In the last picture I actually had one of the shafts out. Neither one is mushroom and both came out fine. I really think that this unit has been rebuilt at one point since the caps are marked and since I have had no real problems. I think I will put new gaskets and seals and run it. I had it in my car running low 13s behind a big block with no problems. I have read the threads on how to rebuild the differential but cant seem to find anything on what I need to check for before I put it back togeather. Anyone know what I need to check for other than cracks, wear and side yoke end play?
Oh yea. Looks much better with my glasses on. I should have put them on before posting this. Refill it with clean fluid and have at it.
Looks like a typical stock rebuild, which isn't saying much. someone was in there before as you noted the witness marks.
Can't see much from what you show but I didn't see any posi case marks from the pinion. The Torrington yoke bearings are correct,should be full complement no cage bearings.The yokes appear good, if there is no center drill hole in the face they are rebuilt yokes, most likely from Lonestar. The posi case is rough cast with the stock springs and plates.

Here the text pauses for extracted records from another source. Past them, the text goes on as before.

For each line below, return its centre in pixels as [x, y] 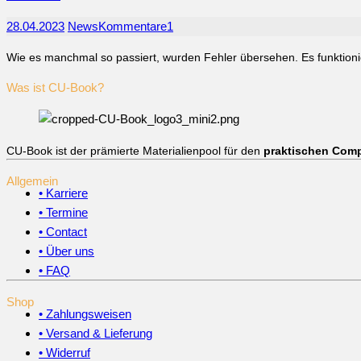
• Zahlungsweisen [85, 313]
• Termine [63, 212]
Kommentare [133, 26]
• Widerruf [64, 352]
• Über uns [66, 251]
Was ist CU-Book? [55, 87]
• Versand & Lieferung [95, 333]
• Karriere [63, 193]
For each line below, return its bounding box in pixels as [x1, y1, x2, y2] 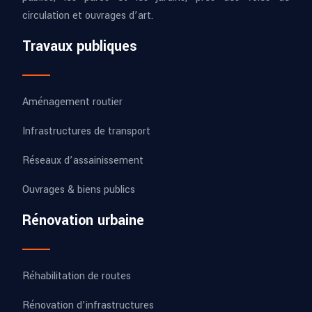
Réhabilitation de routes [22, 268, 131, 283]
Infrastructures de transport [22, 123, 150, 139]
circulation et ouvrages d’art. [22, 8, 153, 23]
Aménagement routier [22, 94, 123, 109]
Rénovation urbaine [22, 210, 144, 231]
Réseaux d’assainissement [22, 153, 143, 168]
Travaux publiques [22, 36, 137, 56]
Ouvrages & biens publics [22, 182, 135, 197]
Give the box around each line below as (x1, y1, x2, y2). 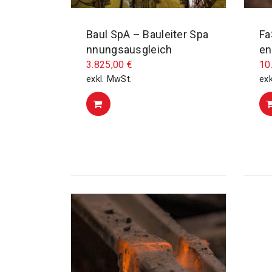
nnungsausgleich (86, 43, 172, 56)
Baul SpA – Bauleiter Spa (86, 28, 209, 41)
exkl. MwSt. (86, 74, 132, 84)

The cheapest upgrade you can do now is to replace the hex head bolts in the cap with socket heads. Look at the shims under the caps, if it was a good rebuild you'll see steel shims, otherwise if you see solid cast shims those are factory. If they were tight,as they should be, they will break hammering in unless a spreader was used.
You can check the lash and pattern now. Look for uniform pattern and between 005-008 lash. Look at the side of the ring gear, if original you'll see GM, the tooth count,and date code on the side. If Richmond a doube DD, if US or Toms' a G logo,no logo- imported.
Good luck with it, use GM additive, lucas 85-140 oil and watch it if you continue to abuse it in that setup, it will break given enough abuse. I replaced many broken ones with engine HP under 400 but a lot of abuse and shock loading.
Had to go ahead and tear the whole unit apart. Did not like the noise I was hearing from one of the sides and turns out I had a bad bearing. No damage to the yoke or housing. Now it is time to be honest with myself and need some advice. I plan on putting a 496 with about 550 HP at the crank with a 125HP nitrous shot on this car.
3 questions:
1. What should I do now that I have had to take it apart to support these numbers?
2. Any suggestions if I need to replace the ring and pinion as to what ratio? Plan on using a TKO 600 with .64 overdrive. Current ratio is 3.55.
3. How do you get the bearings off the sides of the posi unit. Just broke my 2 jaw puller and the bad bearing still did not come off?